VABÖ - Verband Abfallberatung Österreich
Trappelgasse 3/1/18,
A-1040 Wien

E-mail: vaboe@arge.at
Internet: www.vaboe.at

ZVR: 522522855

01. Als erste in Österreich:
Jenbach bringt Re-Use in die Müllabfuhrordnung

Re-Use Sammeltag in Tirol
Re-Use-Sammeltag in Tirol
Foto: CERREC

Die Marktgemeinde Jenbach in Tirol hat als erste Gemeinde Österreichs das Thema Re-Use auch in der Müllabfuhrordnung verankert. "Verwendbare Abfallgegenstände (Re-Use-Ware)" werden explizit als Wertstoff aufgelistet und die GemeindebürgerInnen werden aufgefordert, diese an den zweimal jährlichen Sammelterminen im Recyclinghof abzugeben.

Mit dieser Regelung setzt Jenbach im eigenen Wirkungsbereich konsequent die 5-stufige Abfallhierarchie um, nach der die Vorbereitung brauchbarer Abfallgegenstände zur Wiederverwendung Vorrang vor dem Recycling hat. Jenbach definiert klar, welche re-use fähigen Produktgruppen gesammelt werden und welche nicht. Die gesammelte Re-Use-Ware wird dem sozialwirtschaftlichen Re-Use-Betrieb WAMS übergeben. Aus der Gruppe Elektrogeräte werden derzeit nur bestimmte Kleingeräte übernommen, weil es für Großgeräte in Tirol noch keinen Re-Use-Betrieb mit entsprechender Werkstatt gibt. Auch re-use-fähige Möbel können in Jenbach nicht übernommen werden, weil WAMS dafür keine Kapazitäten hat. Übernommen werden Kleidungsstücke, Sportartikel, Werkzeug, Geschirr, Hausrat, Bücher, Spielzeug, Werkzeug und vieles mehr.

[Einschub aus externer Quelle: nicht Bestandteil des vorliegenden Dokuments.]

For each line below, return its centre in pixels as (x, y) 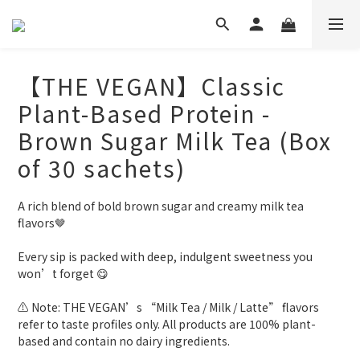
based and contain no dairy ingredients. (124, 341)
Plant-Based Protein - (144, 113)
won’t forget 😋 (63, 273)
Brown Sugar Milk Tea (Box (175, 141)
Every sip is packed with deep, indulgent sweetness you (166, 256)
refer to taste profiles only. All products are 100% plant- (167, 324)
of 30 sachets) (102, 168)
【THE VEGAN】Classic (151, 86)
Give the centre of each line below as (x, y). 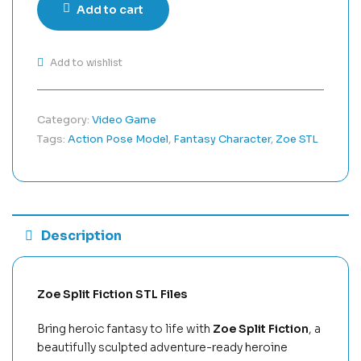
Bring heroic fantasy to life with (125, 328)
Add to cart (110, 9)
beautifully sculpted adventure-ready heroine (162, 347)
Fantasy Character (222, 139)
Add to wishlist (86, 62)
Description (81, 235)
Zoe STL (297, 139)
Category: (64, 119)
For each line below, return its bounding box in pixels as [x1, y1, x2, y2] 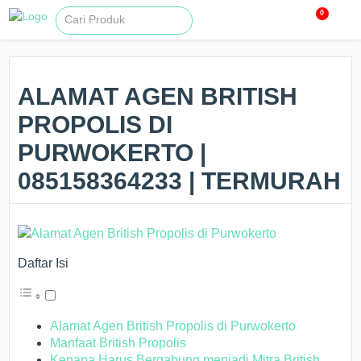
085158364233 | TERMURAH [18, 168, 342, 194]
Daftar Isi [18, 256, 69, 270]
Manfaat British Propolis [50, 336, 187, 350]
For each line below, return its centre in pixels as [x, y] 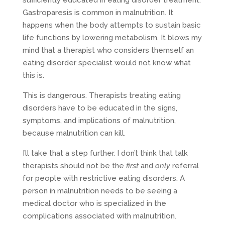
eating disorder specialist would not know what [106, 63]
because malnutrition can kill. [74, 133]
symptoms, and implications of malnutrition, [99, 120]
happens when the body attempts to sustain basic [111, 25]
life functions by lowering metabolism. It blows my [112, 37]
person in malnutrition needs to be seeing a [100, 191]
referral [184, 165]
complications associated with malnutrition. [99, 216]
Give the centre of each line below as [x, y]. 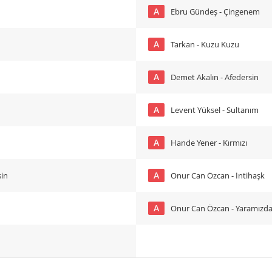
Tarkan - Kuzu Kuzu [205, 44]
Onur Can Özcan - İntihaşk [236, 175]
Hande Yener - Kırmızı [209, 143]
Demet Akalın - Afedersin [215, 77]
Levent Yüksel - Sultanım [215, 110]
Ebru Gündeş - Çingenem [215, 12]
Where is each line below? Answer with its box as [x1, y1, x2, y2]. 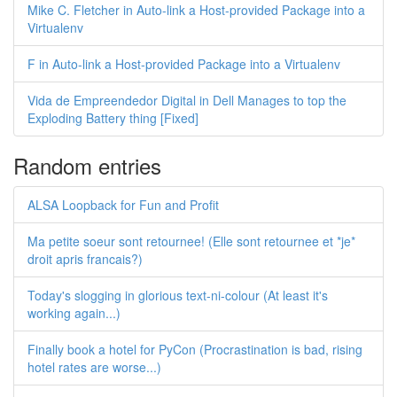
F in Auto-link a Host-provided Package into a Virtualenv [27, 55, 340, 73]
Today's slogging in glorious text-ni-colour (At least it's [27, 286, 328, 304]
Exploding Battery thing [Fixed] [27, 109, 198, 127]
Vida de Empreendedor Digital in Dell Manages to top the [27, 91, 346, 109]
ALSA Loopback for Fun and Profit [27, 196, 219, 214]
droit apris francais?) [27, 250, 143, 268]
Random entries [13, 150, 161, 181]
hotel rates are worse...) [27, 358, 161, 376]
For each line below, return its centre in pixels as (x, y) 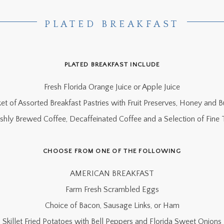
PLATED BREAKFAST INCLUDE (112, 64)
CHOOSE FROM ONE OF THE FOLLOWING (112, 151)
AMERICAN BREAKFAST (112, 173)
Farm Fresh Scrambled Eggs (112, 189)
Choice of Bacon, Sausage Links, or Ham (112, 205)
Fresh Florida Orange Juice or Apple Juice (112, 87)
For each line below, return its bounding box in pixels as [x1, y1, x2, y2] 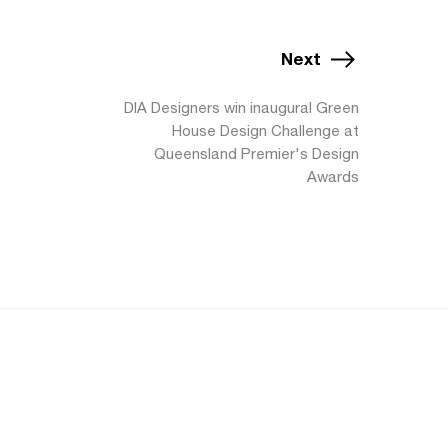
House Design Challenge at [172, 122, 359, 139]
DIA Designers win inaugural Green [124, 99, 359, 116]
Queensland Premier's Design [154, 145, 359, 162]
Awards [307, 168, 359, 185]
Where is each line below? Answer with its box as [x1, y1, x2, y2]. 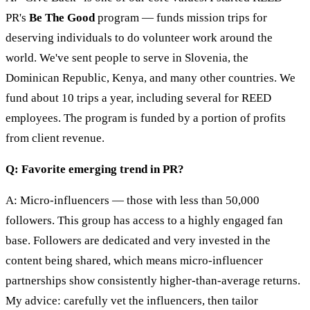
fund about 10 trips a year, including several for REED [6, 91, 271, 105]
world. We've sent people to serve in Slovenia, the [6, 51, 248, 65]
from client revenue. [6, 131, 104, 145]
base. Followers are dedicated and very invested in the [6, 234, 271, 248]
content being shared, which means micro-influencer [6, 254, 263, 268]
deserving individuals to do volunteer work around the [6, 31, 273, 45]
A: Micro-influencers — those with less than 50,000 [6, 194, 259, 208]
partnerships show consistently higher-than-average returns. [6, 274, 300, 288]
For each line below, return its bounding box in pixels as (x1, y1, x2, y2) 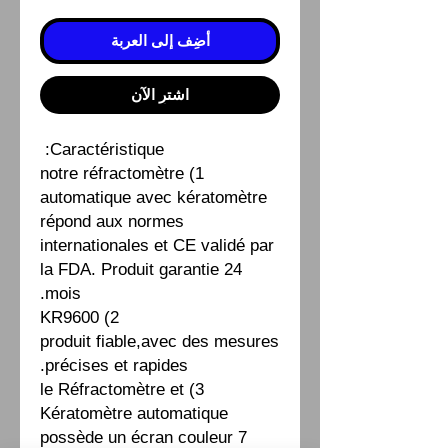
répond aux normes (40, 211, 184, 231)
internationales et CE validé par (40, 235, 274, 255)
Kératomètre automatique (40, 403, 228, 423)
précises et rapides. (45, 355, 188, 375)
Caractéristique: (50, 139, 164, 159)
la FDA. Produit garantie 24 (40, 259, 242, 279)
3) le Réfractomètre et (40, 379, 184, 399)
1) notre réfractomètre (40, 163, 184, 183)
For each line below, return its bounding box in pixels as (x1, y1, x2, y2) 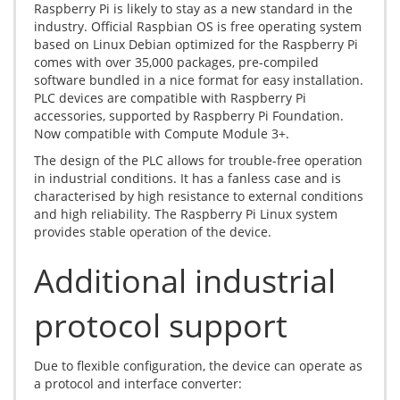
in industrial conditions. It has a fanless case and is (34, 170, 341, 187)
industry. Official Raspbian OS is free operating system (34, 18, 362, 36)
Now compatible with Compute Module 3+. (34, 125, 289, 143)
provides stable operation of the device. (34, 223, 271, 241)
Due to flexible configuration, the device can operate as (34, 357, 362, 375)
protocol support (34, 304, 287, 348)
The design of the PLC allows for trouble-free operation (34, 152, 362, 170)
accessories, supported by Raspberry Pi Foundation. (34, 107, 344, 125)
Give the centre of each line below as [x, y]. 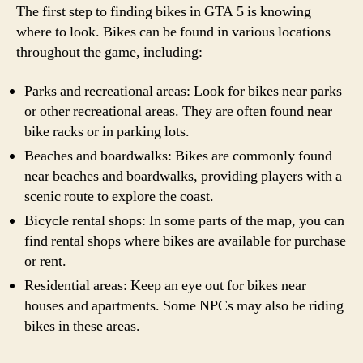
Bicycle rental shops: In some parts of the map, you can [184, 220]
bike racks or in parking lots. [107, 131]
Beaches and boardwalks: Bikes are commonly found [178, 156]
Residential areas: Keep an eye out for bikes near [165, 285]
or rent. [45, 261]
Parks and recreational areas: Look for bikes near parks [183, 91]
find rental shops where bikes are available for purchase [185, 241]
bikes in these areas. [82, 326]
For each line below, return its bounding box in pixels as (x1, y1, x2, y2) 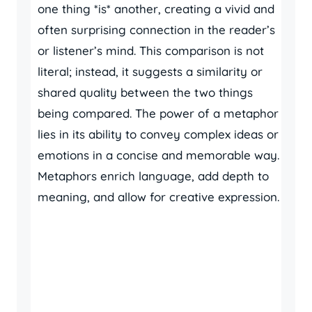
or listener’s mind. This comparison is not (38, 43, 264, 58)
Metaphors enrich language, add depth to (38, 169, 269, 183)
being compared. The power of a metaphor (38, 106, 279, 120)
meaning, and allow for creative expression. (38, 189, 279, 204)
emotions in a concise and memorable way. (38, 148, 279, 162)
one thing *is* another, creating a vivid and (38, 1, 274, 16)
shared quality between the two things (38, 85, 253, 100)
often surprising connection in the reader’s (38, 22, 275, 37)
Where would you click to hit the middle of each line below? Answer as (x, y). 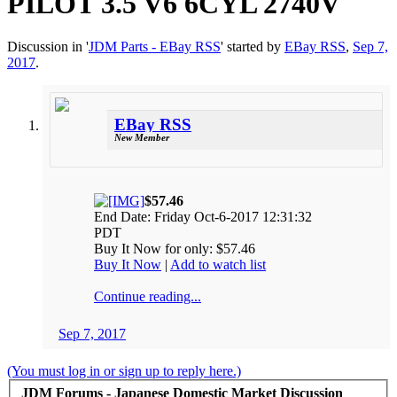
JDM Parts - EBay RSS (155, 47)
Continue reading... (148, 296)
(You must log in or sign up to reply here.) (124, 370)
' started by (253, 47)
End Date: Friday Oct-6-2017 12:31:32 (203, 216)
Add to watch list (218, 264)
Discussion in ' (48, 47)
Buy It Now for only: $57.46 (175, 248)
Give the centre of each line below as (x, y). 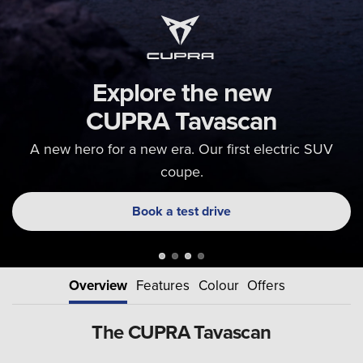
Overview (98, 285)
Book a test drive (181, 211)
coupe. (181, 171)
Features (162, 285)
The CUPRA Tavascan (181, 331)
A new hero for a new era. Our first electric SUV (181, 148)
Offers (267, 285)
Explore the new (181, 92)
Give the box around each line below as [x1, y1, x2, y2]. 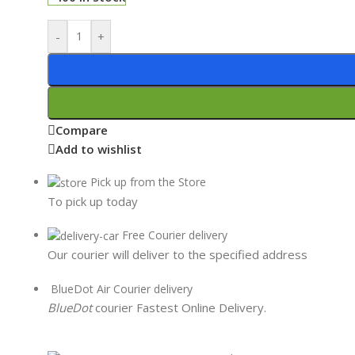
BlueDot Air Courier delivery [51, 281, 193, 297]
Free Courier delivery [122, 227, 227, 243]
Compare [55, 122, 108, 139]
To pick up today [48, 193, 138, 210]
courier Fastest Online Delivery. [95, 300, 266, 316]
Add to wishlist [55, 141, 142, 158]
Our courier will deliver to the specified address [48, 246, 307, 263]
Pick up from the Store [90, 174, 206, 189]
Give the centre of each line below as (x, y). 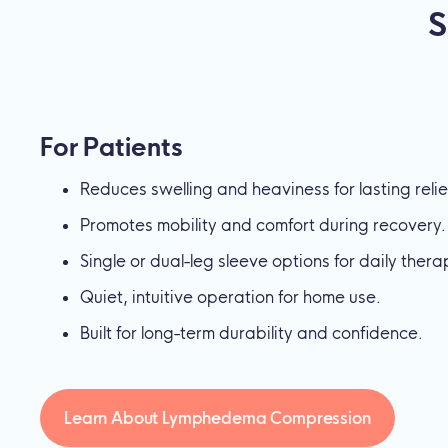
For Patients (111, 146)
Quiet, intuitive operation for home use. (230, 296)
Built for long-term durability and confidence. (251, 332)
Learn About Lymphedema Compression (217, 417)
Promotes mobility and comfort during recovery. (263, 224)
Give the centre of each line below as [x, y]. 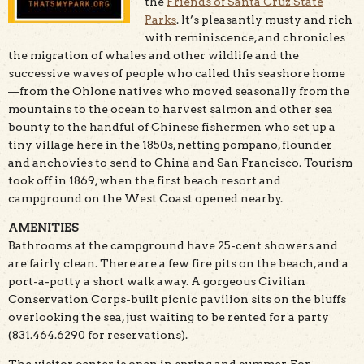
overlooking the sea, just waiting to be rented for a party [169, 316]
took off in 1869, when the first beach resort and [145, 180]
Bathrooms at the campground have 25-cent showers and [173, 245]
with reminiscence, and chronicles [245, 37]
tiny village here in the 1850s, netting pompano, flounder [170, 144]
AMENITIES [43, 227]
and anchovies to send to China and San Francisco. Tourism [180, 162]
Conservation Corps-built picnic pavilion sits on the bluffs [177, 299]
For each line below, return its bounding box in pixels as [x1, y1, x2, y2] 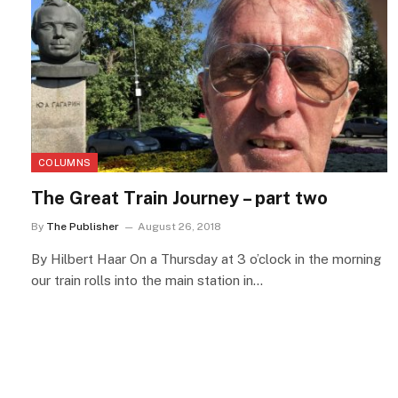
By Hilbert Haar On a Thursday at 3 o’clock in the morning [31, 251, 381, 267]
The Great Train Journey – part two [31, 187, 328, 210]
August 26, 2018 [138, 220, 221, 234]
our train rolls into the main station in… [31, 273, 263, 289]
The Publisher [46, 220, 119, 234]
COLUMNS [38, 157, 92, 169]
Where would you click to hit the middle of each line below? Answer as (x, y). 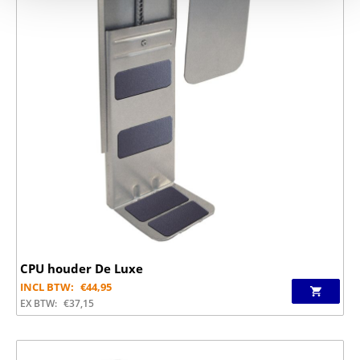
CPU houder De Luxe (82, 268)
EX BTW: (39, 303)
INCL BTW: (47, 286)
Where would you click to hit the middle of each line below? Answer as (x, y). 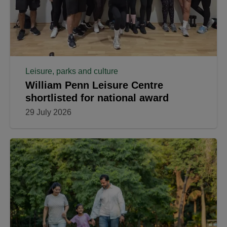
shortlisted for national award (97, 98)
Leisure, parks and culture (72, 71)
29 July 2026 (48, 112)
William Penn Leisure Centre (94, 85)
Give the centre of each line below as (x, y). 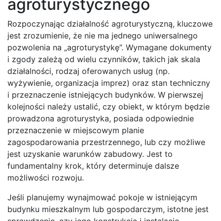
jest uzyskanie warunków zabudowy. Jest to (90, 154)
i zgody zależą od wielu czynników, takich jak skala (104, 59)
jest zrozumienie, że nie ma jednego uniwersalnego (103, 35)
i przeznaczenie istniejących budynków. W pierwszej (105, 94)
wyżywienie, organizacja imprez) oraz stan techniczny (109, 83)
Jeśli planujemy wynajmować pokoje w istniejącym (102, 197)
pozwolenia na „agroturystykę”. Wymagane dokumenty (110, 47)
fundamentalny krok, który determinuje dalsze (93, 166)
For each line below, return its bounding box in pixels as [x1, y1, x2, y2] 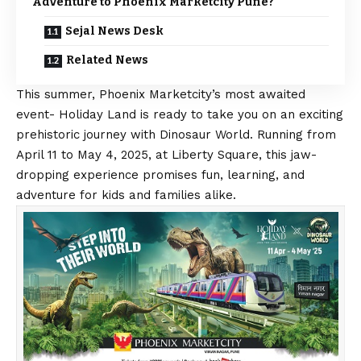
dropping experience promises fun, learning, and [16, 168, 305, 183]
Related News [66, 53, 148, 68]
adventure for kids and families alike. [16, 188, 236, 203]
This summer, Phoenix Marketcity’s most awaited [16, 87, 305, 102]
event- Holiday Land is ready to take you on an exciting [16, 107, 343, 122]
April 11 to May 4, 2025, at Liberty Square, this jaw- [16, 147, 317, 163]
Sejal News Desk [65, 24, 164, 39]
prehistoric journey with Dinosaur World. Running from [16, 127, 336, 143]
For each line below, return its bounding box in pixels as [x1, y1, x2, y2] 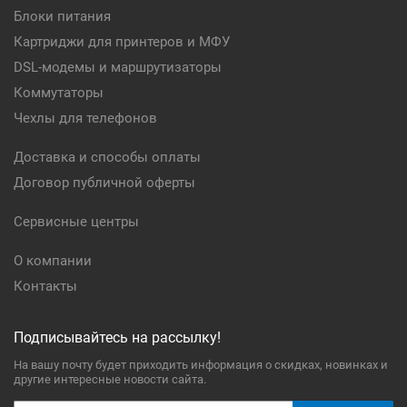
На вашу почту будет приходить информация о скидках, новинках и [14, 358, 388, 372]
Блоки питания [14, 8, 111, 25]
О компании [14, 253, 92, 269]
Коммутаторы [14, 84, 104, 101]
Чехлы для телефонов [14, 110, 157, 126]
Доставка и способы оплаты [14, 149, 201, 165]
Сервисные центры [14, 213, 139, 230]
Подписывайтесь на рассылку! [14, 329, 221, 346]
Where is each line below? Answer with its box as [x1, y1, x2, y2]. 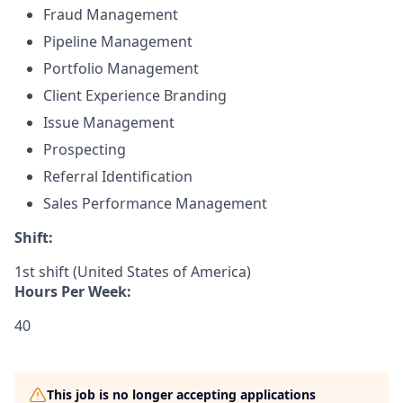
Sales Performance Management [43, 193, 267, 213]
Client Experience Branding [43, 85, 227, 105]
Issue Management [43, 112, 175, 132]
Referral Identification [43, 166, 193, 186]
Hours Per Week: [14, 282, 131, 301]
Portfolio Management [43, 58, 199, 78]
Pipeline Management [43, 31, 193, 51]
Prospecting [43, 139, 126, 159]
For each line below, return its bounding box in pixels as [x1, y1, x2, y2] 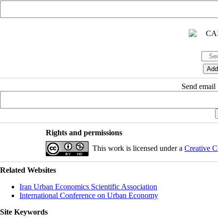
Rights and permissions [45, 128, 122, 137]
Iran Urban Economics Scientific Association [19, 182, 157, 191]
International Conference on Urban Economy [19, 191, 158, 200]
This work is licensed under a [92, 144, 184, 152]
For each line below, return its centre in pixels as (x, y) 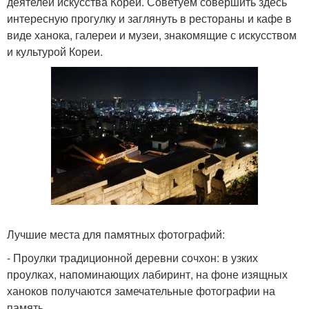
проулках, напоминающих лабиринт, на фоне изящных (147, 274)
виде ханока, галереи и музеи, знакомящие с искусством (152, 34)
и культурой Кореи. (55, 51)
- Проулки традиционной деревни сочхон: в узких (132, 257)
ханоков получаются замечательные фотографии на (141, 290)
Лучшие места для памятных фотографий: (116, 234)
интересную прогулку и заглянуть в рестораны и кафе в (149, 18)
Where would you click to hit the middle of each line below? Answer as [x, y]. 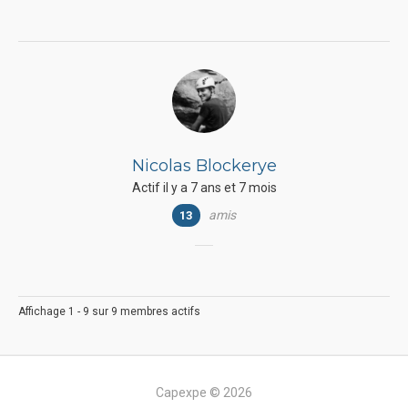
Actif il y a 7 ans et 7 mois [204, 188]
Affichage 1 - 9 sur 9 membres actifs [109, 311]
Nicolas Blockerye [204, 166]
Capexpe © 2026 [204, 393]
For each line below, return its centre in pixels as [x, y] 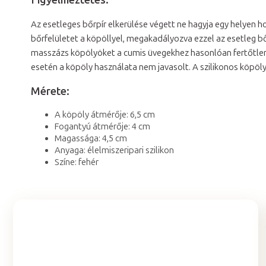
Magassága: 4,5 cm [91, 138]
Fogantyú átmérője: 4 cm [102, 126]
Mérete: [50, 91]
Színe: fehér [77, 162]
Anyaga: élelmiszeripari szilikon [114, 150]
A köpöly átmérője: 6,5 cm [105, 114]
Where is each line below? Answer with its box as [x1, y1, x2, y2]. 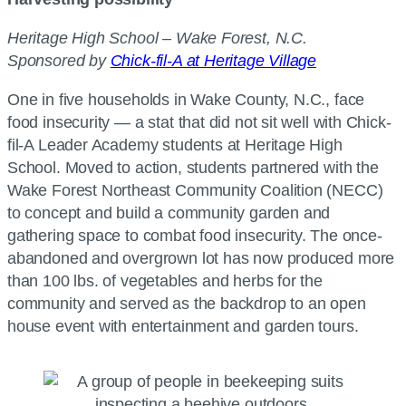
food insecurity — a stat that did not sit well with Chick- [7, 112, 391, 131]
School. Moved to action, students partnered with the [7, 158, 379, 177]
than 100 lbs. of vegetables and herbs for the [7, 271, 323, 290]
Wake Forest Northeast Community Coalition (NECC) [7, 180, 383, 199]
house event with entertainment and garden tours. [7, 316, 359, 335]
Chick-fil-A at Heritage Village [110, 51, 317, 70]
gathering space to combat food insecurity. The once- [7, 226, 382, 245]
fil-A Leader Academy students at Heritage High [7, 135, 343, 154]
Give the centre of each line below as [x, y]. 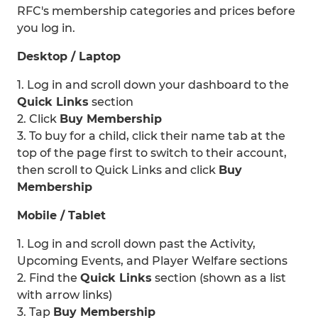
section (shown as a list [219, 278]
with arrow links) [65, 295]
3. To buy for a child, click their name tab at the [151, 136]
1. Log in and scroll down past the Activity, [136, 244]
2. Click [38, 119]
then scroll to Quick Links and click [118, 170]
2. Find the [49, 278]
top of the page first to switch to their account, [152, 153]

Nähere Infos gibts beim Umwelt- und Abfallberater der Marktgemeinde Jenbach, Ing. Otto Lederwasch: umweltamt@jenbach.at


02. Lang lebe die Waschmaschine!
Tipps zum Kauf und nachhaltiger Nutzung von Waschmaschinen

Langlebige Waschmaschinen
Grafik: Monika Kupka, "die umweltberatung"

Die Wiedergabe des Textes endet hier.